Prompt:
Transcribe the records below in full; pictures stay out of the copy.

Input:
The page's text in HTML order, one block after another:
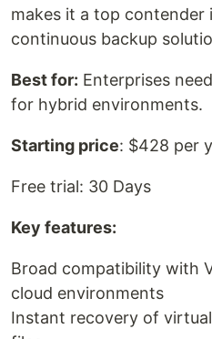
makes it a top contender
continuous backup
Best for: Enterprises
for hybrid environments.
Starting price: $428 per
Free trial: 30 Days
Key features:
Broad compatibility with
cloud environments
Instant recovery of
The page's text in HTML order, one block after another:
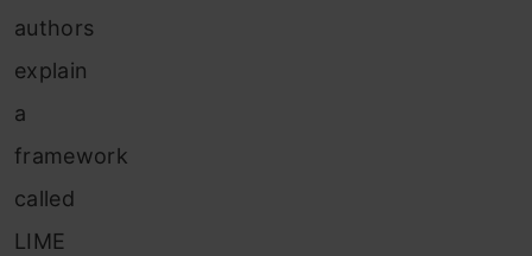
authors
explain
a
framework
called
LIME
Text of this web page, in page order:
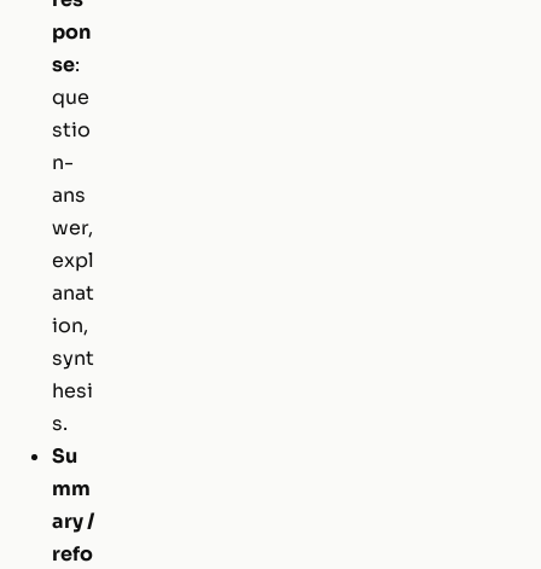
pon
se:
que
stio
n-
ans
wer,
expl
anat
ion,
synt
hesi
s.
Su
mm
ary /
refo

Solution below:
The page's text in HTML order, one block after another:
makes it a top contender
continuous backup
Best for: Enterprises
for hybrid environments.
Starting price: $428 per
Free trial: 30 Days
Key features:
Broad compatibility with
cloud environments
Instant recovery of
The page's text in HTML order, one block after another:
authors
explain
a
framework
called
LIME
Text of this web page, in page order:
pon
se:
que
stio
n-
ans
wer,
expl
anat
ion,
synt
hesi
s.
Su
mm
ary /
refo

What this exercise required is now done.